= Work request =
Would you set down each line of the data below exactly?

= Data extract =
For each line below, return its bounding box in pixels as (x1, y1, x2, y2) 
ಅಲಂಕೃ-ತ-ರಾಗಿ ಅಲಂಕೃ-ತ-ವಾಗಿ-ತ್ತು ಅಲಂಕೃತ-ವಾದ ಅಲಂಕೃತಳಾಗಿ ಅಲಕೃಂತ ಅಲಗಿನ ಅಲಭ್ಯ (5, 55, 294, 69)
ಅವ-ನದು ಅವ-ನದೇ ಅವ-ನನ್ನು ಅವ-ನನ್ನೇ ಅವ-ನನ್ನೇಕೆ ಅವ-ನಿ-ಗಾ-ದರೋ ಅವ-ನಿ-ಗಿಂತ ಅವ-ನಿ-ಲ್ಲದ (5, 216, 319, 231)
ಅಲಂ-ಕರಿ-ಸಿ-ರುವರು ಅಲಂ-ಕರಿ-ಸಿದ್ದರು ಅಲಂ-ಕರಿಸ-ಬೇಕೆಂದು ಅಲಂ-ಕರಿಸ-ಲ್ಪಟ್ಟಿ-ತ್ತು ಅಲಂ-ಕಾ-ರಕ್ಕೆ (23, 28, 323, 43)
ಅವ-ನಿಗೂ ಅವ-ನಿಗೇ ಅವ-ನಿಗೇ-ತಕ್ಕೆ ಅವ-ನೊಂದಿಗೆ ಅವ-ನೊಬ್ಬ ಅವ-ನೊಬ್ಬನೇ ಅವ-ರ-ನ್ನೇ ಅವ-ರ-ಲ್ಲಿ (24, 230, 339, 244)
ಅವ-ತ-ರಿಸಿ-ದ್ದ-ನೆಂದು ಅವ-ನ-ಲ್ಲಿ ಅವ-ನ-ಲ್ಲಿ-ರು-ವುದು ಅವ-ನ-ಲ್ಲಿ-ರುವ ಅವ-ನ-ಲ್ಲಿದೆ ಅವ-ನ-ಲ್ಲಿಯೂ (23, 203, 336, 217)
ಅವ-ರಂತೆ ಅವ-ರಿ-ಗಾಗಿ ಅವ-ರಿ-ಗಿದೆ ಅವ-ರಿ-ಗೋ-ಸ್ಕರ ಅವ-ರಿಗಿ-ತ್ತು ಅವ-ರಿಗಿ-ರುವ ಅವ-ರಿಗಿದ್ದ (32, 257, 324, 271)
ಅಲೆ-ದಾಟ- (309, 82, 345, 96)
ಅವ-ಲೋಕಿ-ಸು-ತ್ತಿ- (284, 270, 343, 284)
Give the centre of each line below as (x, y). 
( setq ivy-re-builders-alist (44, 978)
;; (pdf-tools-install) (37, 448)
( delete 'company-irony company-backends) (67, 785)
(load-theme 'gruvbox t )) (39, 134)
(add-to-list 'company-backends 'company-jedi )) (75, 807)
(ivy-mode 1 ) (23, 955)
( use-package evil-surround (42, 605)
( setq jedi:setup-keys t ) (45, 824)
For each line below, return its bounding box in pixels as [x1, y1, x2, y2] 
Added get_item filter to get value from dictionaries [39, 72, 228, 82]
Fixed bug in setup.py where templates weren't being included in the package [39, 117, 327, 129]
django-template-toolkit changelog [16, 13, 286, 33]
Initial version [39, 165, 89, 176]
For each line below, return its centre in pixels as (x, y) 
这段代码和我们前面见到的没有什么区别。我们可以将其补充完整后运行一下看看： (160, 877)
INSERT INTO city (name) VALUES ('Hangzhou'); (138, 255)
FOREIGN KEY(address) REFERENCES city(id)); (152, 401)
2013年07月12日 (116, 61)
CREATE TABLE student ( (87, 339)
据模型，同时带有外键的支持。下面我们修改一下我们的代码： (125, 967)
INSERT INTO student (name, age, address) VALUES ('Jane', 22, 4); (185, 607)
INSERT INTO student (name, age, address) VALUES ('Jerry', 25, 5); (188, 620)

= Response for this exercise =
For each line below, return its bounding box in pixels as (x1, y1, x2, y2) 
ಅಲಂಕೃ-ತ-ರಾಗಿ ಅಲಂಕೃ-ತ-ವಾಗಿ-ತ್ತು ಅಲಂಕೃತ-ವಾದ ಅಲಂಕೃತಳಾಗಿ ಅಲಕೃಂತ ಅಲಗಿನ ಅಲಭ್ಯ (5, 55, 294, 69)
ಅವ-ನದು ಅವ-ನದೇ ಅವ-ನನ್ನು ಅವ-ನನ್ನೇ ಅವ-ನನ್ನೇಕೆ ಅವ-ನಿ-ಗಾ-ದರೋ ಅವ-ನಿ-ಗಿಂತ ಅವ-ನಿ-ಲ್ಲದ (5, 216, 319, 231)
ಅಲಂ-ಕರಿ-ಸಿ-ರುವರು ಅಲಂ-ಕರಿ-ಸಿದ್ದರು ಅಲಂ-ಕರಿಸ-ಬೇಕೆಂದು ಅಲಂ-ಕರಿಸ-ಲ್ಪಟ್ಟಿ-ತ್ತು ಅಲಂ-ಕಾ-ರಕ್ಕೆ (23, 28, 323, 43)
ಅವ-ನಿಗೂ ಅವ-ನಿಗೇ ಅವ-ನಿಗೇ-ತಕ್ಕೆ ಅವ-ನೊಂದಿಗೆ ಅವ-ನೊಬ್ಬ ಅವ-ನೊಬ್ಬನೇ ಅವ-ರ-ನ್ನೇ ಅವ-ರ-ಲ್ಲಿ (24, 230, 339, 244)
ಅವ-ತ-ರಿಸಿ-ದ್ದ-ನೆಂದು ಅವ-ನ-ಲ್ಲಿ ಅವ-ನ-ಲ್ಲಿ-ರು-ವುದು ಅವ-ನ-ಲ್ಲಿ-ರುವ ಅವ-ನ-ಲ್ಲಿದೆ ಅವ-ನ-ಲ್ಲಿಯೂ (23, 203, 336, 217)
ಅವ-ರಂತೆ ಅವ-ರಿ-ಗಾಗಿ ಅವ-ರಿ-ಗಿದೆ ಅವ-ರಿ-ಗೋ-ಸ್ಕರ ಅವ-ರಿಗಿ-ತ್ತು ಅವ-ರಿಗಿ-ರುವ ಅವ-ರಿಗಿದ್ದ (32, 257, 324, 271)
ಅಲೆ-ದಾಟ- (309, 82, 345, 96)
ಅವ-ಲೋಕಿ-ಸು-ತ್ತಿ- (284, 270, 343, 284)
Give the centre of each line below as (x, y). 
( setq ivy-re-builders-alist (44, 978)
;; (pdf-tools-install) (37, 448)
( delete 'company-irony company-backends) (67, 785)
(load-theme 'gruvbox t )) (39, 134)
(add-to-list 'company-backends 'company-jedi )) (75, 807)
(ivy-mode 1 ) (23, 955)
( use-package evil-surround (42, 605)
( setq jedi:setup-keys t ) (45, 824)
For each line below, return its bounding box in pixels as [x1, y1, x2, y2] 
Added get_item filter to get value from dictionaries [39, 72, 228, 82]
Fixed bug in setup.py where templates weren't being included in the package [39, 117, 327, 129]
django-template-toolkit changelog [16, 13, 286, 33]
Initial version [39, 165, 89, 176]
For each line below, return its centre in pixels as (x, y) 
这段代码和我们前面见到的没有什么区别。我们可以将其补充完整后运行一下看看： (160, 877)
INSERT INTO city (name) VALUES ('Hangzhou'); (138, 255)
FOREIGN KEY(address) REFERENCES city(id)); (152, 401)
2013年07月12日 (116, 61)
CREATE TABLE student ( (87, 339)
据模型，同时带有外键的支持。下面我们修改一下我们的代码： (125, 967)
INSERT INTO student (name, age, address) VALUES ('Jane', 22, 4); (185, 607)
INSERT INTO student (name, age, address) VALUES ('Jerry', 25, 5); (188, 620)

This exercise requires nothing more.